User-provided datasets have to be prepared for CellWhisperer analysis using an automated pipeline (instructions are provided in the source code repository; https://github.com/epigen/cellwhisperer). Their interactive analysis requires a local installation of the CellWhisperer web tool, as it is currently not supported to upload user-provided datasets to our publicly accessible CellWhisperer instance (https://cellwhisperer.bocklab.org). The pipeline first processes all transcriptome measurements using the CellWhisperer embedding model, facilitating efficient CellWhisperer scoring. Next, a UMAP is calculated for the embeddings, followed by clustering with the Leiden algorithm and generation of a brief textual annotation for each cluster. Then, the CellWhisperer chat model processes the cluster-averaged transcriptome embeddings to generate detailed textual descriptions, which are subsequently condensed into brief textual annotations with an LLM such as GPT-4 (through the OpenAI API, used in this study) or Mixtral 8x7B (which can be run locally and is also supported by our source code). All prompts are provided in Supplementary Note 2. The user-provided dataset with all preprocessed elements is stored as a single h5ad object for use with the CellWhisperer web tool. This data-processing pipeline is run with a single shell command and was used to process the datasets for Figs. 1, 35 and for the demonstration video (Supplementary Video 1). Data processing has a runtime on the order of minutes for typical datasets on a compute node with one A100 GPU or on the order of hours when relying on a standard laptop without a GPU.

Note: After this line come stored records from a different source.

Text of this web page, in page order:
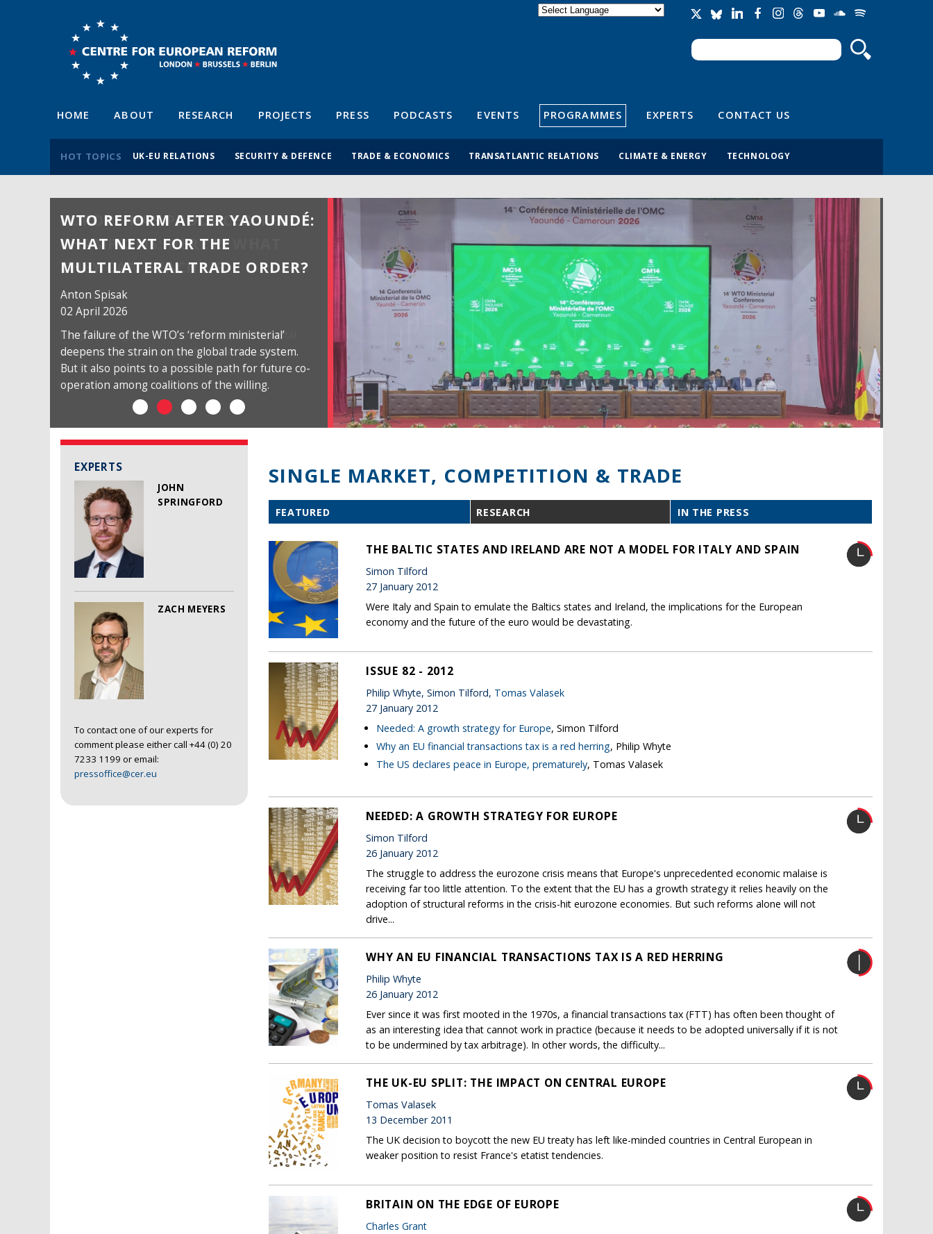
Search form
Search
HOME ABOUT RESEARCH PROJECTS PRESS PODCASTS EVENTS PROGRAMMES EXPERTS CONTACT US
HOT TOPICS UK-EU RELATIONS SECURITY & DEFENCE TRADE & ECONOMICS TRANSATLANTIC RELATIONS CLIMATE & ENERGY TECHNOLOGY
WTO REFORM AFTER YAOUNDÉ:
WHAT NEXT FOR THE
MULTILATERAL TRADE ORDER?
Anton Spisak
02 April 2026
The failure of the WTO’s ‘reform ministerial’
deepens the strain on the global trade system.
But it also points to a possible path for future co-
operation among coalitions of the willing.
EXPERTS
JOHN
SPRINGFORD
ZACH MEYERS
To contact one of our experts for
comment please either call +44 (0) 20
7233 1199 or email:
pressoffice@cer.eu
SINGLE MARKET, COMPETITION & TRADE
FEATURED RESEARCH IN THE PRESS
THE BALTIC STATES AND IRELAND ARE NOT A MODEL FOR ITALY AND SPAIN
Simon Tilford
27 January 2012
Were Italy and Spain to emulate the Baltics states and Ireland, the implications for the European
economy and the future of the euro would be devastating.
ISSUE 82 - 2012
Philip Whyte, Simon Tilford, Tomas Valasek
27 January 2012
Needed: A growth strategy for Europe, Simon Tilford
Why an EU financial transactions tax is a red herring, Philip Whyte
The US declares peace in Europe, prematurely, Tomas Valasek
NEEDED: A GROWTH STRATEGY FOR EUROPE
Simon Tilford
26 January 2012
The struggle to address the eurozone crisis means that Europe's unprecedented economic malaise is
receiving far too little attention. To the extent that the EU has a growth strategy it relies heavily on the
adoption of structural reforms in the crisis-hit eurozone economies. But such reforms alone will not
drive...
WHY AN EU FINANCIAL TRANSACTIONS TAX IS A RED HERRING
Philip Whyte
26 January 2012
Ever since it was first mooted in the 1970s, a financial transactions tax (FTT) has often been thought of
as an interesting idea that cannot work in practice (because it needs to be adopted universally if it is not
to be undermined by tax arbitrage). In other words, the difficulty...
THE UK-EU SPLIT: THE IMPACT ON CENTRAL EUROPE
Tomas Valasek
13 December 2011
The UK decision to boycott the new EU treaty has left like-minded countries in Central European in
weaker position to resist France's etatist tendencies.
BRITAIN ON THE EDGE OF EUROPE
Charles Grant
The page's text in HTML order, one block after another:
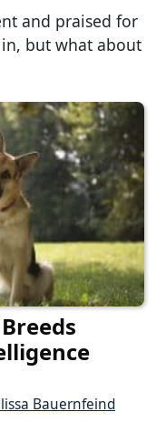
and praised for
but what about
Bauernfeind
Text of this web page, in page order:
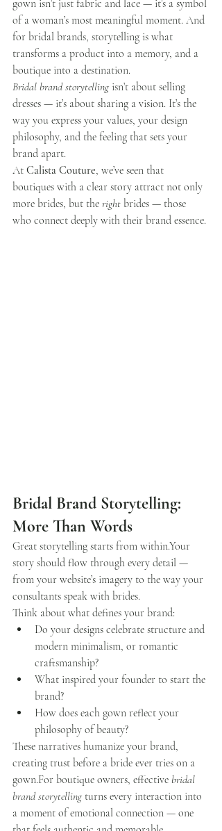
gown isn’t just fabric and lace — it’s a symbol
of a woman’s most meaningful moment. And
for bridal brands, storytelling is what
transforms a product into a memory, and a
boutique into a destination.
Bridal brand storytelling isn’t about selling
dresses — it’s about sharing a vision. It’s the
way you express your values, your design
philosophy, and the feeling that sets your
brand apart.
At Calista Couture, we’ve seen that
boutiques with a clear story attract not only
more brides, but the right brides — those
who connect deeply with their brand essence.
Bridal Brand Storytelling:
More Than Words
Great storytelling starts from within.Your
story should flow through every detail —
from your website’s imagery to the way your
consultants speak with brides.
Think about what defines your brand:
Do your designs celebrate structure and
modern minimalism, or romantic
craftsmanship?
What inspired your founder to start the
brand?
How does each gown reflect your
philosophy of beauty?
These narratives humanize your brand,
creating trust before a bride ever tries on a
gown.For boutique owners, effective bridal
brand storytelling turns every interaction into
a moment of emotional connection — one
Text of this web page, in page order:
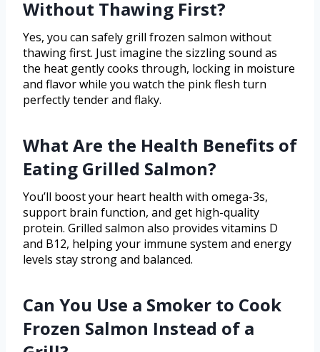
Without Thawing First?
Yes, you can safely grill frozen salmon without
thawing first. Just imagine the sizzling sound as
the heat gently cooks through, locking in moisture
and flavor while you watch the pink flesh turn
perfectly tender and flaky.
What Are the Health Benefits of
Eating Grilled Salmon?
You’ll boost your heart health with omega-3s,
support brain function, and get high-quality
protein. Grilled salmon also provides vitamins D
and B12, helping your immune system and energy
levels stay strong and balanced.
Can You Use a Smoker to Cook
Frozen Salmon Instead of a

Conventional bioinformatics analysis of the Colonic Epithelium dataset

To compare the CellWhisperer analysis of the Colonic Epithelium dataset to a conventional bioinformatics analysis of the same data, we wrote custom Python code following established practices for scRNA-seq analysis. We retrieved the total-read-normalized and log1p-transformed scRNA-seq read count matrix from GEO (GSE116222) and used the inverse transform (exp1m) to obtain gene expression profiles that formed the basis for our analysis. We used scVI44 with sampleID as a batch variable to remove batch effects (parameters: 4,000 highly variable genes, n_layers = 2, n_latent = 30, gene_likelihood = ‘nb’). Next, we computed and plotted a UMAP based on scVI’s latent space using scanpy82. We used CellTypist45 with the ‘Cells_Intestinal_Tract.pkl’ model83 to automatically annotate cell types, first with majority voting (as recommended by the CellTypist instructions) and then without (which allowed us to identify transcriptomes that were annotated as stem cells). On the basis of these annotations, we determined differentially expressed genes for selected cell types in a one-versus-all manner using scanpy and the Wilcoxon rank sum test. Lastly, to obtain a measure of stemness of inflamed and noninflamed cells, we computed a gene module score based on a corresponding gene set46.

Reporting summary

Further information on research design is available in the Nature Portfolio Reporting Summary linked to this article.